Professor Scott wants a vineyard to reproduce the experiment on an industrial scale.
“Wine is big business and there's a big market out there for new and different tastes, so anyone who can make a wine more drinkable is potentially sitting on a grape gold mine.”
So; snake oil or cure-all?
3 News approached the Grill Magazine’s wine critic Keith Stewart for a taste test.
“So it's got the energy of a freshly opened bottle so it tastes like it's freshly opened, but it's got some really mature characters in there, it's kind of strange it's a very unusual glass of wine,” says Mr Stewart.

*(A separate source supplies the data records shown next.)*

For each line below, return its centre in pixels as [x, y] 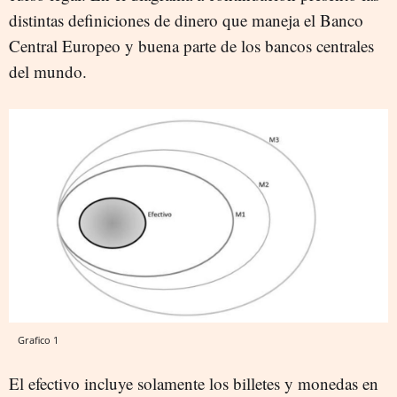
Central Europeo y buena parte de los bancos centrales [191, 46]
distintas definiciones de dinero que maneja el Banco [186, 20]
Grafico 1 [38, 339]
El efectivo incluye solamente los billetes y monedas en [194, 383]
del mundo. [48, 71]
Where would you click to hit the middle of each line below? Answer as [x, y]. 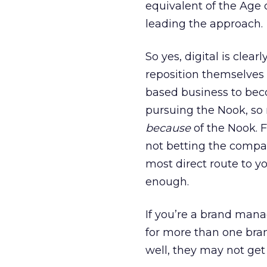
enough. [167, 182]
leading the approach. [204, 24]
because [168, 128]
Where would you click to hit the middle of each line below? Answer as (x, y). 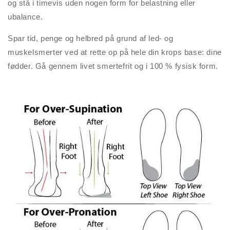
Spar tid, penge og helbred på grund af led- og (91, 39)
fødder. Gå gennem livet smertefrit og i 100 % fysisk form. (113, 66)
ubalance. (25, 17)
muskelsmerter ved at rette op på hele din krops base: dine (115, 52)

Mr Stewart's verdict: there is commercial potential.
“Yeah, yeah it's changing the flavour,” he says.
“It's giving you some characteristics in there that make wine more drinkable. Earlier, that's all I can say. So you might be able to sell something that might have been a bit dodgy before the process, that would be easily sold after you'd put it through the process.”
Mr Scott is glad to hear Mr Stewart’s verdict.
“I guess I'm gratified to hear that, we're not fools. I love to hear him say that the scepticism wasn't necessary. I'd love to see it go somewhere; this has just been an investigative project for the summer, some, I guess, a little technical fun, but I'd love to see it go somewhere.”
Whether it goes now will be down to a brave winemaker.